I was wondering whehter it might be - residual coffee from the grinder (just read about that this evening) or water temp? I do leave the machine to warm up for at least 30>40 mins before using, and i cant control the actual temp itself.

Cheers in advance 

Kev


----------



## Rob1 (Apr 9, 2015)

Assuming it's not water temp....residual grinds (retention) is probably the issue. Shots would probably run faster too. Is there anything else amiss? Taste different?


----------



## Kev Munns (Jan 16, 2021)

Rob

Not sure, Im a bit of an amateur currently. Ive never made the oerfect cup yet. I think the first issue is def residual grinds - I didnt even realise this was a thing until yesterday. Note to self, flush.

I've wasted THAT much coffee since I started this. The local roasters love me haha


----------



## MWJB (Feb 28, 2012)

Hi @Kev Munns can you tell us what your shot procedure & parameters are (the coffee you have, dose weight to 0.1g, bev. weight, time pump ran for)?

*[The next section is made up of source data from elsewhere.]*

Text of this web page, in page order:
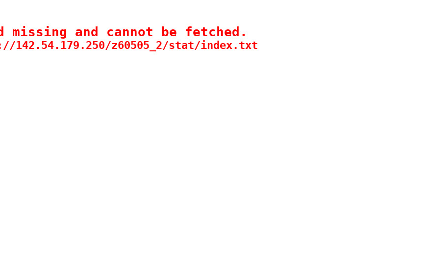
missing and cannot be fetched.
142.54.179.250/z60505_2/stat/index.txt
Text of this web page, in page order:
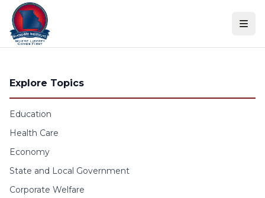
Skip to content
Explore Topics
Education
Health Care
Economy
State and Local Government
Corporate Welfare
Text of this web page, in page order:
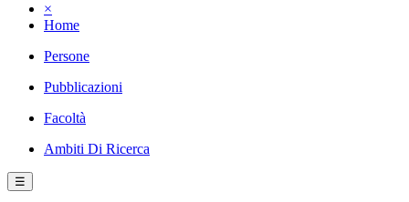
×
Home
Persone
Pubblicazioni
Facoltà
Ambiti Di Ricerca
☰
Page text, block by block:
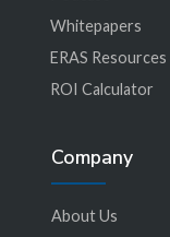
Whitepapers
ERAS Resources
ROI Calculator
Company
About Us
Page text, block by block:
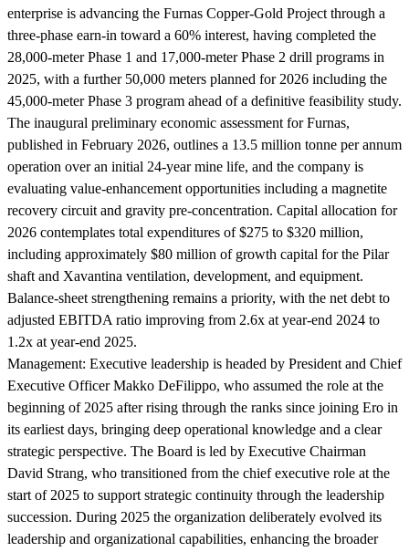
enterprise is advancing the Furnas Copper-Gold Project through a
three-phase earn-in toward a 60% interest, having completed the
28,000-meter Phase 1 and 17,000-meter Phase 2 drill programs in
2025, with a further 50,000 meters planned for 2026 including the
45,000-meter Phase 3 program ahead of a definitive feasibility study.
The inaugural preliminary economic assessment for Furnas,
published in February 2026, outlines a 13.5 million tonne per annum
operation over an initial 24-year mine life, and the company is
evaluating value-enhancement opportunities including a magnetite
recovery circuit and gravity pre-concentration. Capital allocation for
2026 contemplates total expenditures of $275 to $320 million,
including approximately $80 million of growth capital for the Pilar
shaft and Xavantina ventilation, development, and equipment.
Balance-sheet strengthening remains a priority, with the net debt to
adjusted EBITDA ratio improving from 2.6x at year-end 2024 to
1.2x at year-end 2025.
Management: Executive leadership is headed by President and Chief
Executive Officer Makko DeFilippo, who assumed the role at the
beginning of 2025 after rising through the ranks since joining Ero in
its earliest days, bringing deep operational knowledge and a clear
strategic perspective. The Board is led by Executive Chairman
David Strang, who transitioned from the chief executive role at the
start of 2025 to support strategic continuity through the leadership
succession. During 2025 the organization deliberately evolved its
leadership and organizational capabilities, enhancing the broader
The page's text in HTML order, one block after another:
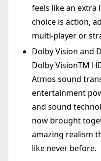
feels like an extra
choice is action,
multi-player or
Dolby Vision and
Dolby VisionTM
Atmos sound
entertainment
and sound
now brought
amazing realism
like never before.
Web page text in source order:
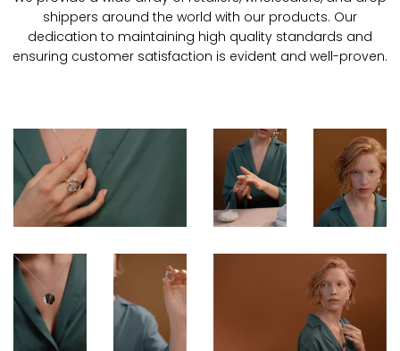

You must know if you like the shots you make or not, the "perfect cup" will only come with the perfect coffee & that's not easy to come by 

Also worry less about crema, it's not a sign of quality.

With the info you provide, you should be making ball-park shots within 100g to certainly 200g of coffee.


----------



## John Yossarian (Feb 2, 2016)

You did not mention which model of Oscar you have got, the new one (no OPV) or the older version. Oscars usually benefit from a small flush before pulling the first shot. Higher temperature could contribute to lower crema level and potentially to bitterness.

As others have pointed out, share in more details your steps when "pulling" your shots.


----------